Among the entries that follow, find every line with the word "gates" and list it.

EXERCISE DATA:
---

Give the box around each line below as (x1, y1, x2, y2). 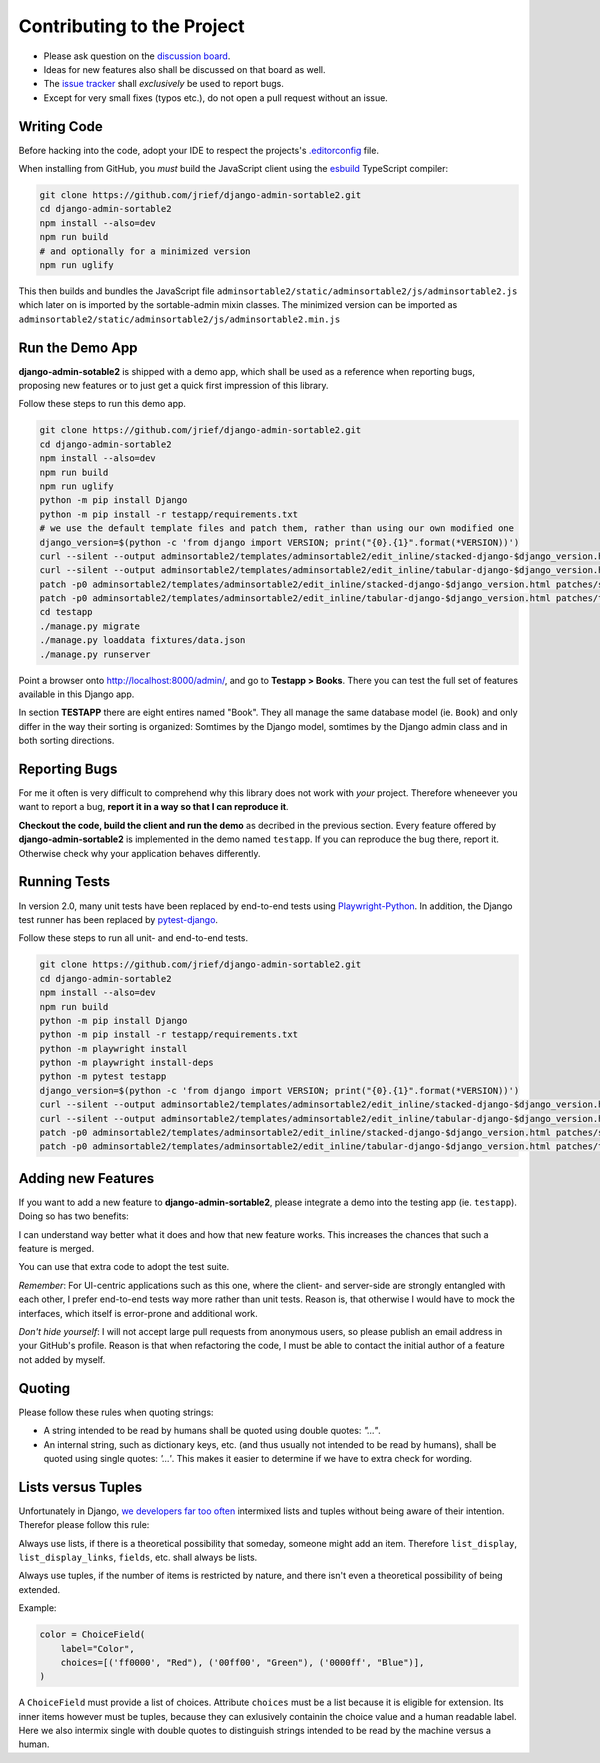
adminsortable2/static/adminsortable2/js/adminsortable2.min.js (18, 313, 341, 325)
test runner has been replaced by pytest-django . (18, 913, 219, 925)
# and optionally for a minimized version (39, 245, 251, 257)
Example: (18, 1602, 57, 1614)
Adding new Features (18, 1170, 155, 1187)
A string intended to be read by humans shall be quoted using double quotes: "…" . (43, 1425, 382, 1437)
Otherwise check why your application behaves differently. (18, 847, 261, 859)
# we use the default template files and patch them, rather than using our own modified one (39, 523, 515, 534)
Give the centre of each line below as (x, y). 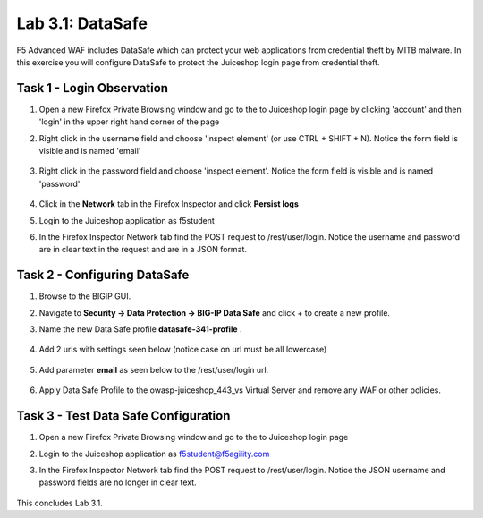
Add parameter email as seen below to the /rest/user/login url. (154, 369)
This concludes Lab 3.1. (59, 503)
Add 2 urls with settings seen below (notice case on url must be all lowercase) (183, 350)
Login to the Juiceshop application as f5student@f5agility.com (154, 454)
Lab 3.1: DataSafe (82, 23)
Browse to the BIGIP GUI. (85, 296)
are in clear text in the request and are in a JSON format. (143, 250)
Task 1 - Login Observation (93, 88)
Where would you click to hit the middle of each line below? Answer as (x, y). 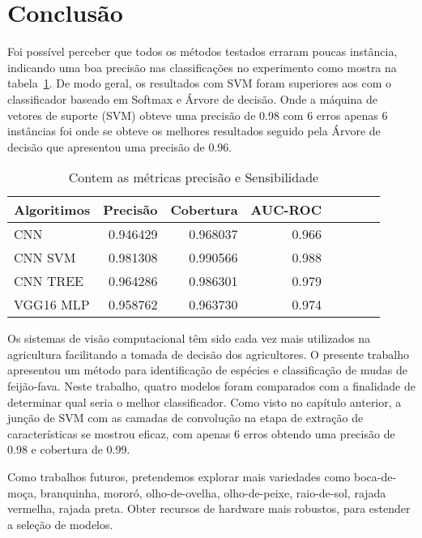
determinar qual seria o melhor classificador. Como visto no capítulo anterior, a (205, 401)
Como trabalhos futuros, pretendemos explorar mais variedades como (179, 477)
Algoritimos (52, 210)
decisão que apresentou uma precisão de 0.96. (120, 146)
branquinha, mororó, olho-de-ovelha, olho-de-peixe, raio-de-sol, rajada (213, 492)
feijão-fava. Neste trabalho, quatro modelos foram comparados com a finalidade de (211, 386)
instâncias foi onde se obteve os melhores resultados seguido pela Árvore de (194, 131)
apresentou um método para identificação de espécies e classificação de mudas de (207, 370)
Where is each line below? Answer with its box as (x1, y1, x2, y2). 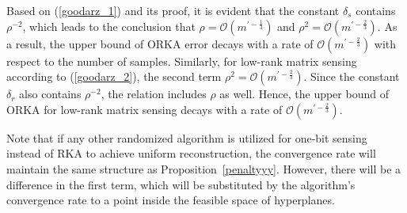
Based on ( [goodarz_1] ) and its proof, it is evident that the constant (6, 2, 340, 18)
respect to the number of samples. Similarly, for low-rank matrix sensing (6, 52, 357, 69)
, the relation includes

---

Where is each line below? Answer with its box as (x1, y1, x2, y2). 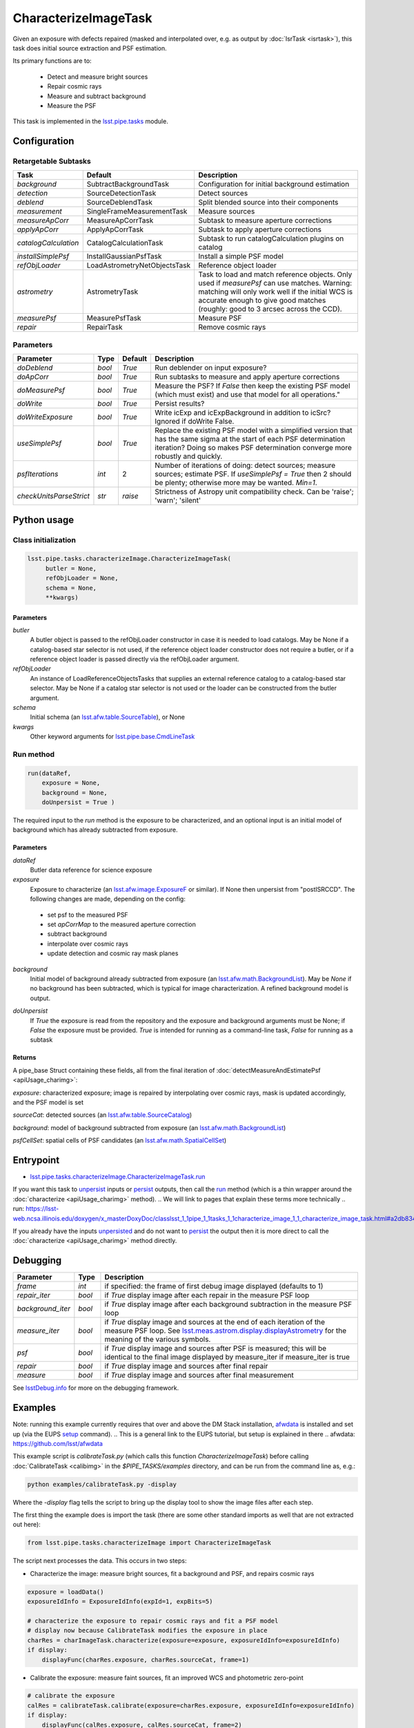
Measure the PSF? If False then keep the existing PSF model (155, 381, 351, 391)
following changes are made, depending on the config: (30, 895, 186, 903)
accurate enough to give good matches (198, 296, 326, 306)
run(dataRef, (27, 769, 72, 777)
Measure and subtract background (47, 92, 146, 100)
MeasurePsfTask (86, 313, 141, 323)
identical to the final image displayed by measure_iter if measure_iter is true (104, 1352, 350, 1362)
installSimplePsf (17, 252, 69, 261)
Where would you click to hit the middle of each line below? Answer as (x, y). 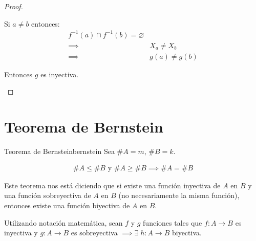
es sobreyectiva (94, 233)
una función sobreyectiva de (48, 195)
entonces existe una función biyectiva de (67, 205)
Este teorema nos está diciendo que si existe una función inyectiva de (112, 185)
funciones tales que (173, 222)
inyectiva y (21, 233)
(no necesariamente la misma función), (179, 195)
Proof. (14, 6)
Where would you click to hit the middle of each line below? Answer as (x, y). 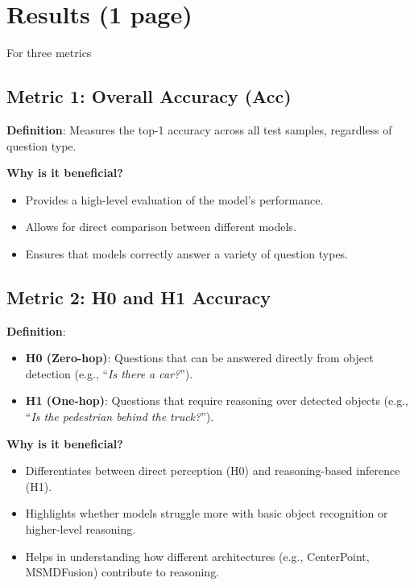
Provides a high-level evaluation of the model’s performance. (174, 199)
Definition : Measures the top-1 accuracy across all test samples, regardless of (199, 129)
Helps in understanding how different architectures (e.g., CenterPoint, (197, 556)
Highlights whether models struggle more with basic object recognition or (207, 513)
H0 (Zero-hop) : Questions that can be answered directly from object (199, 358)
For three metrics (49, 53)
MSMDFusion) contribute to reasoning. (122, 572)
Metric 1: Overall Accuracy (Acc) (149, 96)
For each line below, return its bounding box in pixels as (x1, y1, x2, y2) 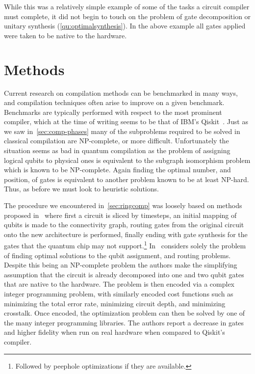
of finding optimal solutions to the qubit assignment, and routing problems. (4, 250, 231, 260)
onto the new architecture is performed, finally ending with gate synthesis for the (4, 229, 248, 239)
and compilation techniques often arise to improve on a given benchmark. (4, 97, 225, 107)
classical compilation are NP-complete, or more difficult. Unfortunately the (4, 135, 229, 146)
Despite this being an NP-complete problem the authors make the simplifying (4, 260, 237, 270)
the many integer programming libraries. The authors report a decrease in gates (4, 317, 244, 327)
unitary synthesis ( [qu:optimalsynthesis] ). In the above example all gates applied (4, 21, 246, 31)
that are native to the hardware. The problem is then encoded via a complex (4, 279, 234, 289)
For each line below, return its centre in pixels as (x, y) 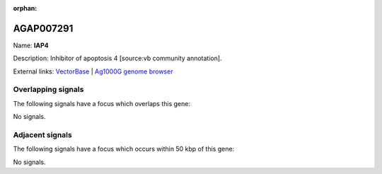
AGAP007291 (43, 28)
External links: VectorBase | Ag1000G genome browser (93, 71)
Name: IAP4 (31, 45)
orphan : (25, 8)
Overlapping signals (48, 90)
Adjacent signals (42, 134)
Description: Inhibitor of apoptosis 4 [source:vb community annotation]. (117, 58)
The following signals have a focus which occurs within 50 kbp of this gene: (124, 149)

---

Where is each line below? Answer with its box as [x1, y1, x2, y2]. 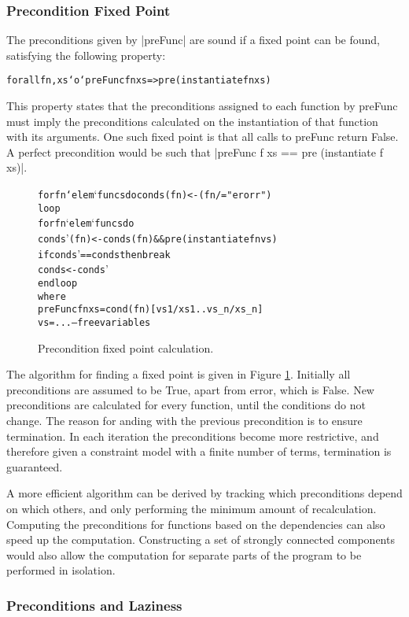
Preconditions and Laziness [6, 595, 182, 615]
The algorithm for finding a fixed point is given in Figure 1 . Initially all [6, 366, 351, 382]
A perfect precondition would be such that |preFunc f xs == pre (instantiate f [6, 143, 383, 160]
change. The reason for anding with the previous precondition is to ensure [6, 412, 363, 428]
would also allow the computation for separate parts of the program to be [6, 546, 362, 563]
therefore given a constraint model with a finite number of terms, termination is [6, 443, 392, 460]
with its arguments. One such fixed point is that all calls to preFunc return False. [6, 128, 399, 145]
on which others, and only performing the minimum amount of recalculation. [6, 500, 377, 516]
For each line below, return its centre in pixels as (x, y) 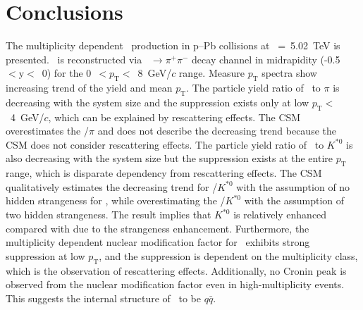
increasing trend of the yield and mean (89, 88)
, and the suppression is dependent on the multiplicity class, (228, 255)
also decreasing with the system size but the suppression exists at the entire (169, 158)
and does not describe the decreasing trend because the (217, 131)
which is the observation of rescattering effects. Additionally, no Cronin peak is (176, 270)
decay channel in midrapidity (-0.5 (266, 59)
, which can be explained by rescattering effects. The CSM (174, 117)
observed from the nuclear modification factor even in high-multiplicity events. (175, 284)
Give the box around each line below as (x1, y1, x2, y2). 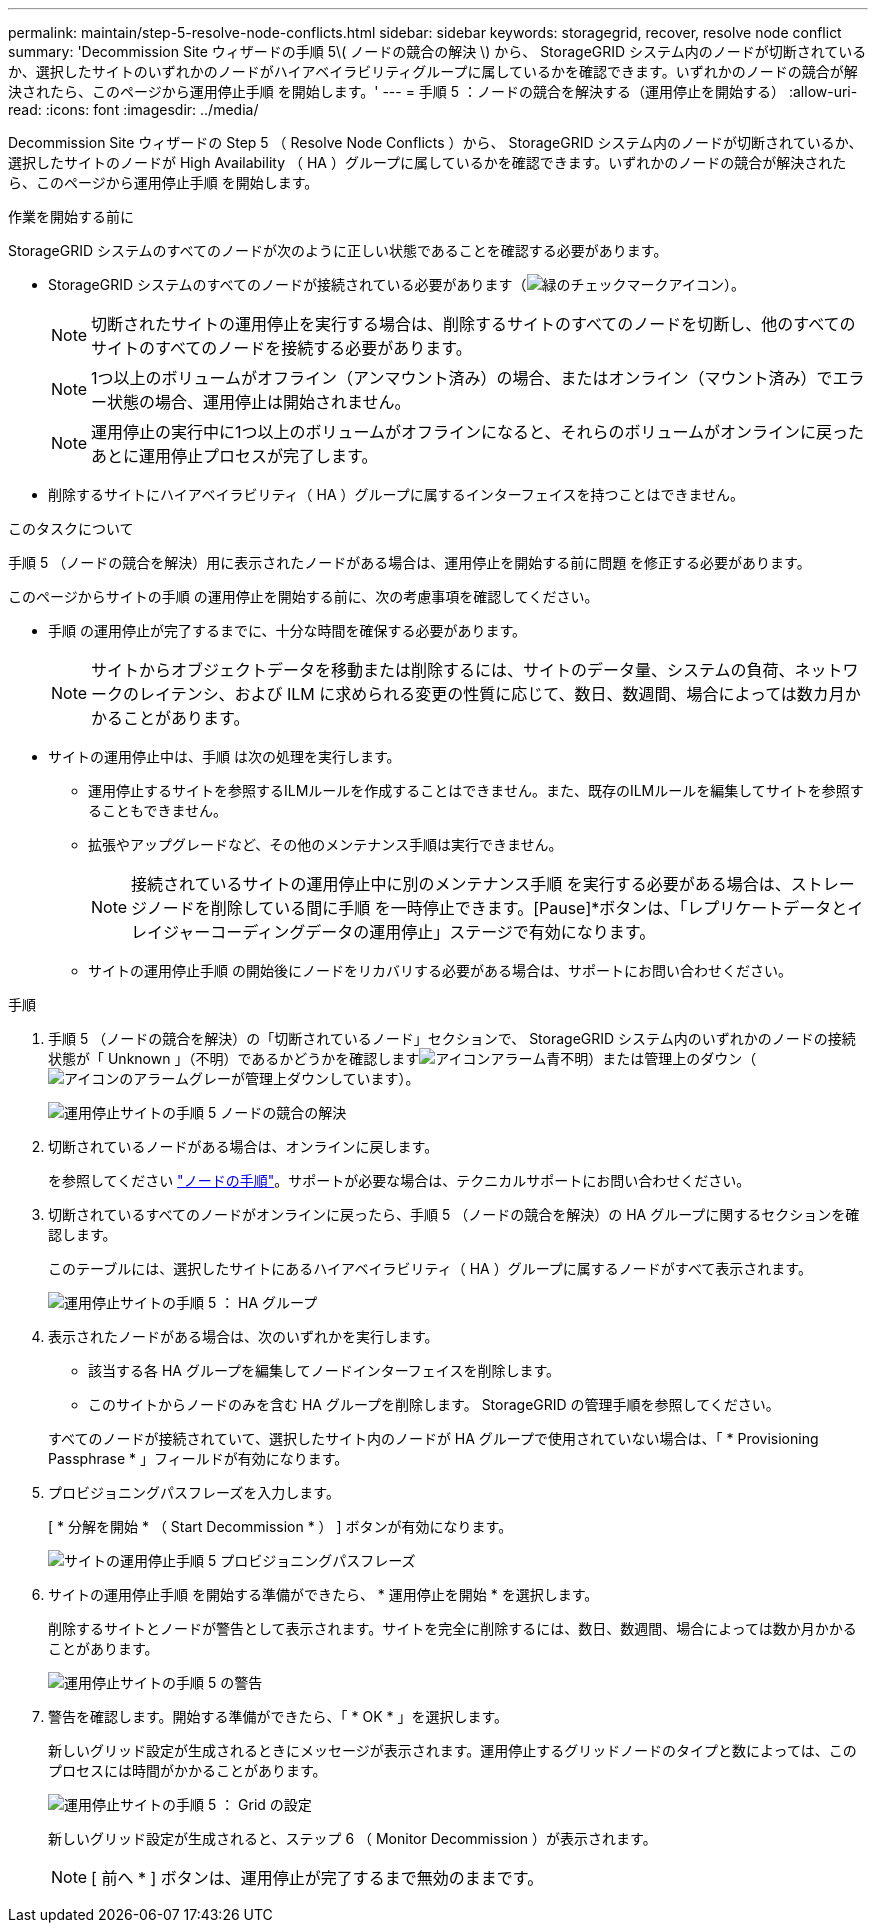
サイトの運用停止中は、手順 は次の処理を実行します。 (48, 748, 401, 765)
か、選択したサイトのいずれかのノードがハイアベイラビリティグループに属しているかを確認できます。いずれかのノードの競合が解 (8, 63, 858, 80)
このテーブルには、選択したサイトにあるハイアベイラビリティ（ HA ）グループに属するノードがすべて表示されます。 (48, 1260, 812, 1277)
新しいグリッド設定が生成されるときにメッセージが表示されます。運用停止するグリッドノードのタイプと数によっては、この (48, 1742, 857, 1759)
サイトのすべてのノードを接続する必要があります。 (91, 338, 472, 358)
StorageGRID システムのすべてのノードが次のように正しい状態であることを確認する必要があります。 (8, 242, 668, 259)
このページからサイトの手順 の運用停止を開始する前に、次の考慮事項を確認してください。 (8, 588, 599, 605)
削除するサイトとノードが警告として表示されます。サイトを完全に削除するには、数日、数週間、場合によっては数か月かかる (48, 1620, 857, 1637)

---

ANSWER BOX:
the many integer programming libraries. The authors report a decrease in gates (4, 317, 244, 327)
unitary synthesis ( [qu:optimalsynthesis] ). In the above example all gates applied (4, 21, 246, 31)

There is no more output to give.